*ABOUT THIS TASK*
Return each entry below exactly. Skip the images.

*GIVEN RECORDS*

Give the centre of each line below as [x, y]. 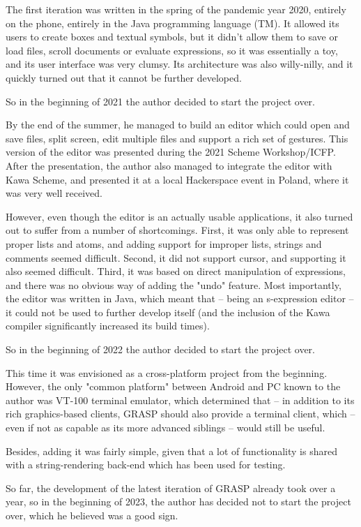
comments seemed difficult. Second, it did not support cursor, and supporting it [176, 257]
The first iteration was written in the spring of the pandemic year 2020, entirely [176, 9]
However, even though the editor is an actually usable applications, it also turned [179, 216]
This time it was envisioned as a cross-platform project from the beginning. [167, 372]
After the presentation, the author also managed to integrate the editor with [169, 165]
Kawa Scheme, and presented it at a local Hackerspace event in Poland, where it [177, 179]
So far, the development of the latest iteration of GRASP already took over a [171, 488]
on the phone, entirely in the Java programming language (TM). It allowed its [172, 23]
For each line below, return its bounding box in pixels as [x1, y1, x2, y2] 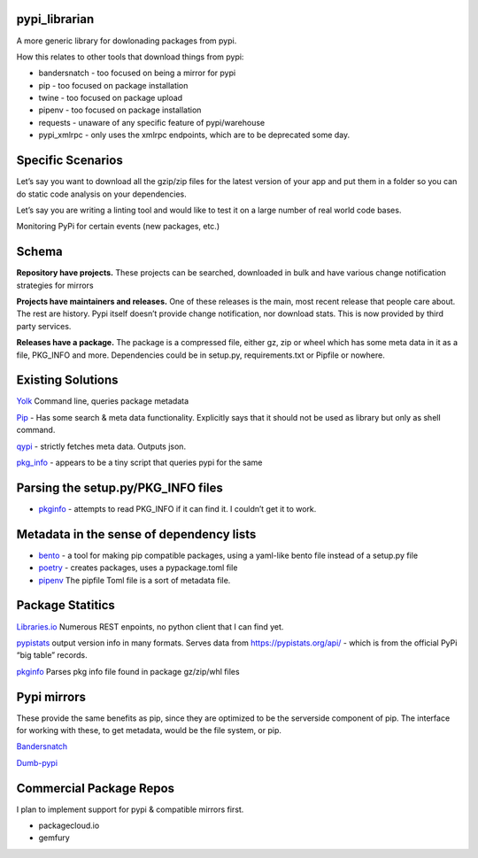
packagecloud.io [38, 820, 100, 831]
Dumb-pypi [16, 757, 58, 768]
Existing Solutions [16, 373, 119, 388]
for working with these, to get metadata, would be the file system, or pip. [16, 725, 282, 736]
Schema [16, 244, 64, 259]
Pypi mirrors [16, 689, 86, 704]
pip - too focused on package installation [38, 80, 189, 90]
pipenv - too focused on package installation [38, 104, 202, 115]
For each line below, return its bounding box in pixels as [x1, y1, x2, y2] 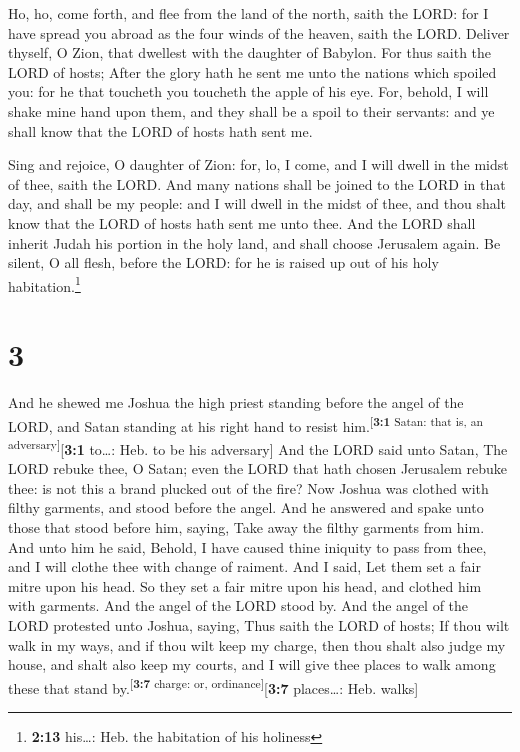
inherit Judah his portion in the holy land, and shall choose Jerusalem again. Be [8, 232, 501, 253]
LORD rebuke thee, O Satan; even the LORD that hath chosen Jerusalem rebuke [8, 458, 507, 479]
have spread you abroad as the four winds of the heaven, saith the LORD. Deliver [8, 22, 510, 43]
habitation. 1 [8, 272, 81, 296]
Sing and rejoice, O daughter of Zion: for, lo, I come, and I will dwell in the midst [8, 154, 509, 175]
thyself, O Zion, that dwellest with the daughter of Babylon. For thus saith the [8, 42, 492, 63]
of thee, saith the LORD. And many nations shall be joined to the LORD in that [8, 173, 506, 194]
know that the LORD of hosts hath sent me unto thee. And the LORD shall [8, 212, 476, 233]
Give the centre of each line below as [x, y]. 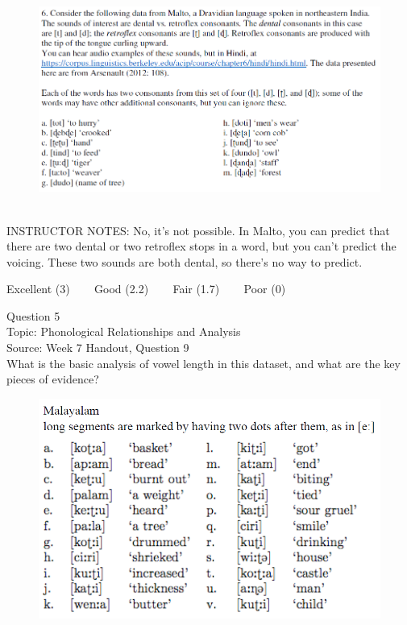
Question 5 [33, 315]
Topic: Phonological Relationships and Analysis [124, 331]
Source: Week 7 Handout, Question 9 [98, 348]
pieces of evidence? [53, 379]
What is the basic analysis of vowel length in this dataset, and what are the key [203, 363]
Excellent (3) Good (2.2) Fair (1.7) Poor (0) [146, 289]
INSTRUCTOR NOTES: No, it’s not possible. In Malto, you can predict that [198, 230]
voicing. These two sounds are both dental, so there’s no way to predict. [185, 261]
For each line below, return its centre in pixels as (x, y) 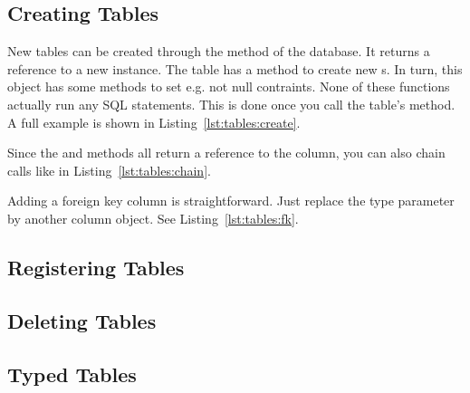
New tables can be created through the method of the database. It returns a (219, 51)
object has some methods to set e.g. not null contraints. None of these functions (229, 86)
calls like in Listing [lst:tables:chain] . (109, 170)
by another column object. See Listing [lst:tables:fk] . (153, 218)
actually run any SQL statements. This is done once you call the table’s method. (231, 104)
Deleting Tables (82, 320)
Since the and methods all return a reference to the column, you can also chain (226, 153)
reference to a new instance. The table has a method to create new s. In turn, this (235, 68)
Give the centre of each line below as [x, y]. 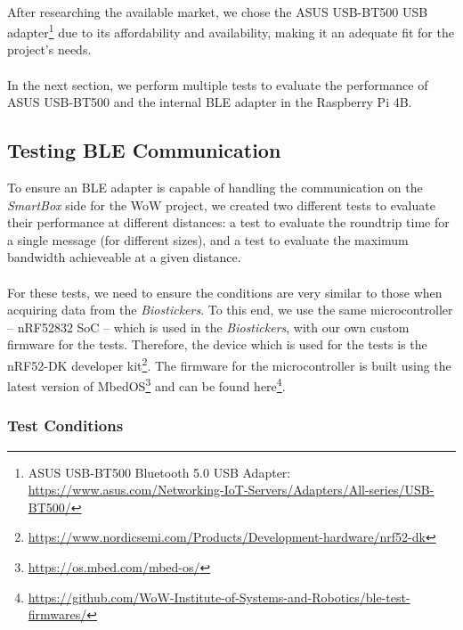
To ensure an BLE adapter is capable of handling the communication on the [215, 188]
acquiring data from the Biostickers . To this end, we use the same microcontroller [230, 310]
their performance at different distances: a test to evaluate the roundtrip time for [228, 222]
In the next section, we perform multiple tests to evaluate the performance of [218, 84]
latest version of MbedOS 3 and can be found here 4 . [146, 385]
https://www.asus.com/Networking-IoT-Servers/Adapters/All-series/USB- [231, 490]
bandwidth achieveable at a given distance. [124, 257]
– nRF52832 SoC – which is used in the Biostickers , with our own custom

*RESPONSE TO THIS TASK*
Give the centre of each line below as [x, y]. 
comments seemed difficult. Second, it did not support cursor, and supporting it [176, 257]
The first iteration was written in the spring of the pandemic year 2020, entirely [176, 9]
However, even though the editor is an actually usable applications, it also turned [179, 216]
This time it was envisioned as a cross-platform project from the beginning. [167, 372]
After the presentation, the author also managed to integrate the editor with [169, 165]
Kawa Scheme, and presented it at a local Hackerspace event in Poland, where it [177, 179]
So far, the development of the latest iteration of GRASP already took over a [171, 488]
on the phone, entirely in the Java programming language (TM). It allowed its [172, 23]
For each line below, return its bounding box in pixels as [x1, y1, x2, y2] 
packagecloud.io [38, 820, 100, 831]
Dumb-pypi [16, 757, 58, 768]
Existing Solutions [16, 373, 119, 388]
for working with these, to get metadata, would be the file system, or pip. [16, 725, 282, 736]
Schema [16, 244, 64, 259]
Pypi mirrors [16, 689, 86, 704]
pip - too focused on package installation [38, 80, 189, 90]
pipenv - too focused on package installation [38, 104, 202, 115]
For each line below, return its bounding box in pixels as [x1, y1, x2, y2] 
inherit Judah his portion in the holy land, and shall choose Jerusalem again. Be [8, 232, 501, 253]
LORD rebuke thee, O Satan; even the LORD that hath chosen Jerusalem rebuke [8, 458, 507, 479]
have spread you abroad as the four winds of the heaven, saith the LORD. Deliver [8, 22, 510, 43]
habitation. 1 [8, 272, 81, 296]
Sing and rejoice, O daughter of Zion: for, lo, I come, and I will dwell in the midst [8, 154, 509, 175]
thyself, O Zion, that dwellest with the daughter of Babylon. For thus saith the [8, 42, 492, 63]
of thee, saith the LORD. And many nations shall be joined to the LORD in that [8, 173, 506, 194]
know that the LORD of hosts hath sent me unto thee. And the LORD shall [8, 212, 476, 233]
Give the centre of each line below as [x, y]. 
Question 5 [33, 315]
Topic: Phonological Relationships and Analysis [124, 331]
Source: Week 7 Handout, Question 9 [98, 348]
pieces of evidence? [53, 379]
What is the basic analysis of vowel length in this dataset, and what are the key [203, 363]
Excellent (3) Good (2.2) Fair (1.7) Poor (0) [146, 289]
INSTRUCTOR NOTES: No, it’s not possible. In Malto, you can predict that [198, 230]
voicing. These two sounds are both dental, so there’s no way to predict. [185, 261]
For each line below, return its centre in pixels as (x, y) 
New tables can be created through the method of the database. It returns a (219, 51)
object has some methods to set e.g. not null contraints. None of these functions (229, 86)
calls like in Listing [lst:tables:chain] . (109, 170)
by another column object. See Listing [lst:tables:fk] . (153, 218)
actually run any SQL statements. This is done once you call the table’s method. (231, 104)
Deleting Tables (82, 320)
Since the and methods all return a reference to the column, you can also chain (226, 153)
reference to a new instance. The table has a method to create new s. In turn, this (235, 68)
Give the centre of each line below as [x, y]. 
To ensure an BLE adapter is capable of handling the communication on the [215, 188]
acquiring data from the Biostickers . To this end, we use the same microcontroller [230, 310]
their performance at different distances: a test to evaluate the roundtrip time for [228, 222]
In the next section, we perform multiple tests to evaluate the performance of [218, 84]
latest version of MbedOS 3 and can be found here 4 . [146, 385]
https://www.asus.com/Networking-IoT-Servers/Adapters/All-series/USB- [231, 490]
bandwidth achieveable at a given distance. [124, 257]
– nRF52832 SoC – which is used in the Biostickers , with our own custom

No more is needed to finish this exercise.